Questo test può essere modificato per includere solo la valutazione di campioni di plasma e fecali se vi è una mancanza di accesso a una macchina di imaging. Sebbene l'imaging a fluorescenza diretta in vivo consenta la visualizzazione dell'assunzione epatica e della fluorescenza addominale residua, la valutazione della fluorescenza nei campioni plasmatici e fecali fornisce comunque una misurazione quantitativa della permeabilità intestinale. Inoltre, come dimostrato dall'esperimento descritto, i livelli di fluorescenza nel plasma e nelle feci si correlano bene con l'imaging in vivo . Inoltre, questo test può essere modificato per includere solo l'imaging in vivo . Ciò consente agli animali di essere mantenuti in vita per continuare a testare altri parametri o monitorare come cambia la permeabilità intestinale nel tempo. La possibilità di modificare questo test, quindi, lo rende accessibile, ma ancora quantitativo. Infine, il dosaggio di 200 μL di 80 mg·mL−1 FITC-destrano somministrato a ciascun topo è stato utilizzato in precedenza e si è dimostrato efficace nei topi con piccole differenze nel peso corporeo16. Inoltre, è importante notare che tutti i topi utilizzati nella sezione dei risultati rappresentativi pesavano circa 20 g, consentendo di utilizzare lo stesso dosaggio per ciascun topo.
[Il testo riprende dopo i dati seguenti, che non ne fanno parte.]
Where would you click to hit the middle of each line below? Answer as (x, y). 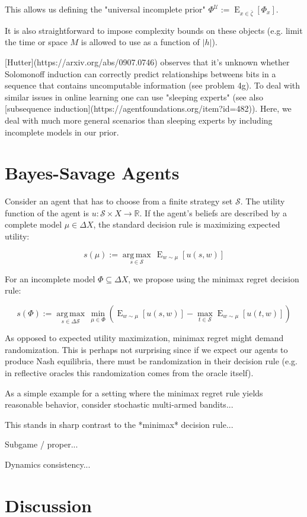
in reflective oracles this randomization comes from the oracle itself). (129, 373)
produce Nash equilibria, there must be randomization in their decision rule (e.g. (151, 361)
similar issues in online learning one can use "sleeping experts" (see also (134, 97)
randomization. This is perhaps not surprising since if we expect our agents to (146, 349)
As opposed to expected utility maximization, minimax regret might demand (144, 338)
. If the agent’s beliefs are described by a (213, 212)
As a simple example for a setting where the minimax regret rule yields (134, 393)
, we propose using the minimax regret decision (214, 278)
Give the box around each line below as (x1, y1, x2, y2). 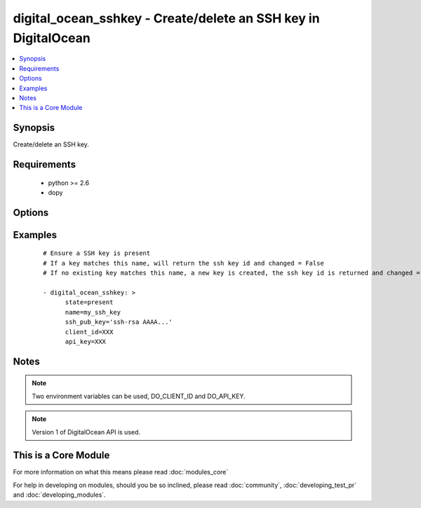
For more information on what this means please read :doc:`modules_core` (13, 468, 229, 476)
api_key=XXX (65, 337, 107, 345)
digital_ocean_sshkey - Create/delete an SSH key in (13, 11, 320, 26)
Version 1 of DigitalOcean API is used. (32, 427, 140, 436)
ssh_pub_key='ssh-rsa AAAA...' (65, 318, 173, 326)
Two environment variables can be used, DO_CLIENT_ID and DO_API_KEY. (32, 392, 246, 400)
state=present (65, 298, 114, 306)
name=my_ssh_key (65, 308, 121, 316)
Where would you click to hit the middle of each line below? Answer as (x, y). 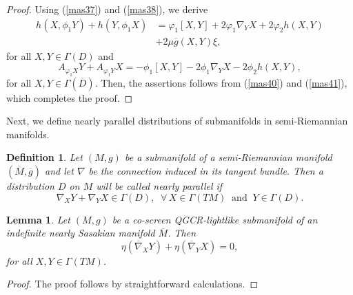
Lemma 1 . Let (38, 219)
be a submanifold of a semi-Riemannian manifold (228, 157)
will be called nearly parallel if (159, 186)
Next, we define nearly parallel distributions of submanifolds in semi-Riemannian (177, 121)
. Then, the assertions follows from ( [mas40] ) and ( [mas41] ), (221, 82)
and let (59, 171)
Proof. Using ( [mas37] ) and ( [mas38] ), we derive (107, 9)
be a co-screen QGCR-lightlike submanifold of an (215, 219)
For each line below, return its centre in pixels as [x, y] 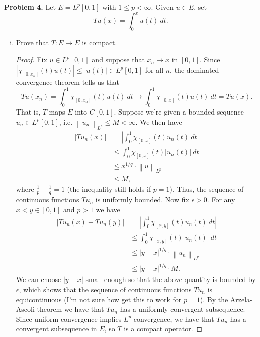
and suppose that [118, 59]
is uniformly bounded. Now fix [142, 200]
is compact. [100, 42]
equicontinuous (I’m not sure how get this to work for [99, 299]
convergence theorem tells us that [67, 82]
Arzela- [241, 299]
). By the [214, 299]
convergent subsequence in [56, 329]
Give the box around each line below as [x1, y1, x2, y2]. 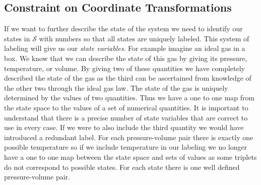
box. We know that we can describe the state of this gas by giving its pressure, [4, 52, 247, 63]
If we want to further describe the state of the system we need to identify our [4, 23, 243, 34]
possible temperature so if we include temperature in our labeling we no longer [4, 142, 247, 152]
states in [4, 33, 30, 43]
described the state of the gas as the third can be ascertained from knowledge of [4, 73, 251, 83]
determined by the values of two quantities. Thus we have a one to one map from [4, 92, 255, 103]
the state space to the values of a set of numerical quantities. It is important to [4, 102, 248, 112]
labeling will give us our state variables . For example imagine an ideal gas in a [4, 43, 245, 53]
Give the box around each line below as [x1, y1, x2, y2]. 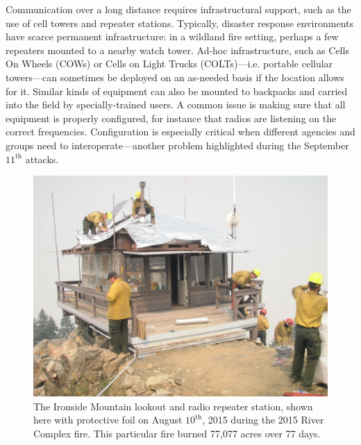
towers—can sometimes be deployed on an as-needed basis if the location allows [6, 69, 344, 84]
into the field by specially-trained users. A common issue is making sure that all [6, 97, 346, 112]
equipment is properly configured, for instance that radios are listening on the [6, 110, 337, 125]
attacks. [25, 151, 59, 166]
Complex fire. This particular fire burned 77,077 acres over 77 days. [33, 426, 321, 440]
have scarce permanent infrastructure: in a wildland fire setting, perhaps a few [6, 29, 339, 44]
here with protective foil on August [33, 412, 183, 427]
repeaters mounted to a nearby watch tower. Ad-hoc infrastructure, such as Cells [6, 42, 349, 57]
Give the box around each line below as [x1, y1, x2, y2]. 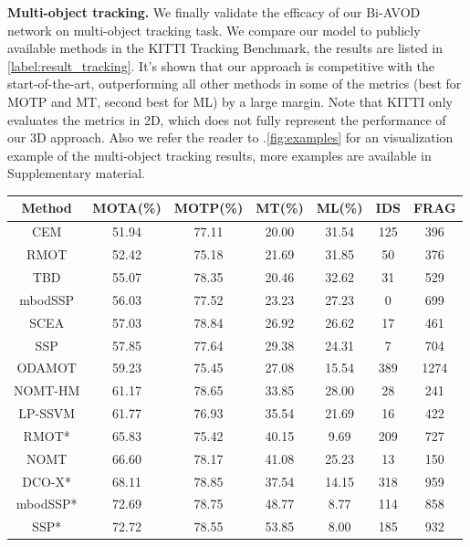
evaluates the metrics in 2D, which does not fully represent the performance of [7, 110, 446, 129]
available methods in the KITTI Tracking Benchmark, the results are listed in [7, 38, 444, 58]
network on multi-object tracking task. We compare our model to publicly [7, 20, 421, 39]
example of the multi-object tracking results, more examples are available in [7, 145, 432, 164]
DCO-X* [22, 471, 72, 490]
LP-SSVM [18, 404, 76, 423]
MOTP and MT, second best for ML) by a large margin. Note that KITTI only [7, 91, 453, 110]
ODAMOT [16, 358, 77, 377]
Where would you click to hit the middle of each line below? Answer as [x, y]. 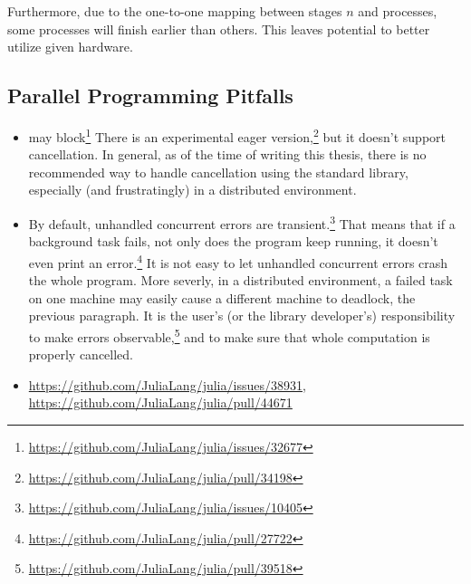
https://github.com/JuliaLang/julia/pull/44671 [160, 402]
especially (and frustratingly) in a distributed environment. [192, 190]
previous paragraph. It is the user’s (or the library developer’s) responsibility [242, 316]
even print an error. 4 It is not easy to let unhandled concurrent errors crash [238, 261]
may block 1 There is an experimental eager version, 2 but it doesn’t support [237, 135]
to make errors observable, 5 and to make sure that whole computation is [229, 335]
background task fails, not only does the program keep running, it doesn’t [233, 241]
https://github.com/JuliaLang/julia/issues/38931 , [167, 384]
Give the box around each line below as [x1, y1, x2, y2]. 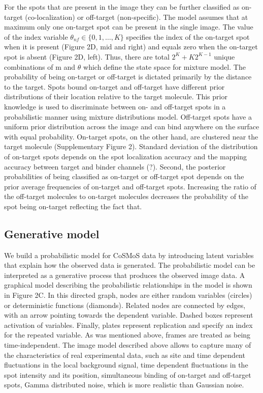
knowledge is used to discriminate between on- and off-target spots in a [4, 101, 226, 111]
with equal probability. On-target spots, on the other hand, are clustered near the [4, 131, 258, 142]
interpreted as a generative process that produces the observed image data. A [4, 269, 245, 280]
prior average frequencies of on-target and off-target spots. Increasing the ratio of [4, 181, 256, 191]
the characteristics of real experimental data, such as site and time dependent [4, 349, 245, 360]
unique [214, 51, 235, 62]
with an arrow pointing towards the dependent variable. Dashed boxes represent [4, 310, 253, 320]
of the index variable [4, 31, 68, 42]
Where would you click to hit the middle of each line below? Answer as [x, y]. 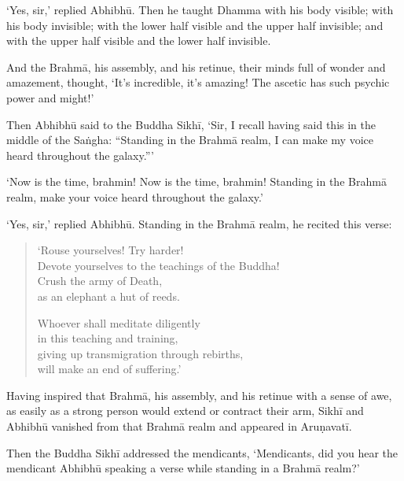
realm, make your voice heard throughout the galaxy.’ [135, 196]
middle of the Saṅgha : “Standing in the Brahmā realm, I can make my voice [190, 140]
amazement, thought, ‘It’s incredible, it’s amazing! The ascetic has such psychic [198, 82]
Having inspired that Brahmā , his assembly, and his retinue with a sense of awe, [199, 395]
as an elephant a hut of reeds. [108, 296]
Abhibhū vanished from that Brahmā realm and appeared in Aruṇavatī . [179, 426]
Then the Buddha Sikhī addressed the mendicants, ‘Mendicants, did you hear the [202, 452]
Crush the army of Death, [100, 281]

Per tenere conto delle differenze di peso corporeo, tuttavia, il FITC-destrano può essere somministrato alla dose di 0,6-0,8 mg/g di peso corporeo, ad esempio17. Fondamentalmente, indipendentemente dal dosaggio utilizzato, è importante limitare la quantità di gavag a ciascun topo a meno di 10 mL·kg−1 per prevenire complicazioni o disagi18.
Sebbene il test FITC-destrano fornisca un metodo efficace per valutare la funzione della barriera intestinale, ha ancora alcune limitazioni. Una limitazione di questo modello è che richiede il digiuno dei topi per diverse ore, il che significa che non è affidabile confrontare questi risultati con quelli dei topi che non sono stati digiunati. Inoltre, il digiuno può influenzare i risultati in alcuni modelli che richiedono programmi di alimentazione rigorosi, come quando si misura la glicemia in modelli animali per il diabete.
Nonostante queste limitazioni, il test FITC-destrano rimane un metodo efficace per analizzare la permeabilità intestinale in quanto è quantitativo, versatile, economico e meno invasivo di molti metodi classici. Ad esempio, le sonde comuni utilizzate per misurare la permeabilità intestinale sono piccole sonde saccaridiche o Cr-EDTA, che presentano alcuni vantaggi19. Tuttavia, alcune sonde saccaridiche hanno solo permeabilità specifica della regione. Poiché sono idrolizzati nella porzione distale dell'intestino tenue, non forniscono alcuna informazione sulla permeabilità del colon19. D'altra parte, Cr-EDTA può fornire informazioni sulla permeabilità del colon, ma richiede misurazioni per 24 ore, rendendo il carico di tempo di questo metodo molto più elevato di quello del saggio FITC-destrano20. Inoltre, nessuno di questi metodi fornisce l'imaging diretto in vivo di questo test. Pertanto, il test FITC-destrano fornisce un'opzione relativamente semplice, diretta ed efficace rispetto ai metodi alternativi per misurare la permeabilità intestinale.
Infine, nei processi patologici come IBD4, Alzheimer21 e malattia epatica2, la permeabilità intestinale è un parametro importante che potrebbe essere misurato utilizzando il test FITC-destrano per migliorare gli studi. Ad esempio, nello sviluppo di nuovi trattamenti, come le immunoterapie per le IBD, questo test può essere utilizzato per testare l'efficacia della terapia per mantenere l'integrità della barriera intestinale. Considerando che la compromissione della funzione della barriera intestinale può essere implicata nel perpetuare l'infiammazione cronica nella UC, ad esempio,è importante esaminare quanto bene una terapia protegga dall'aumento della permeabilità 4. Questo è solo un esempio, ma il test FITC-destrano è un modo accessibile e quantificabile per misurare la permeabilità intestinale in molte aree e aspetti diversi della ricerca.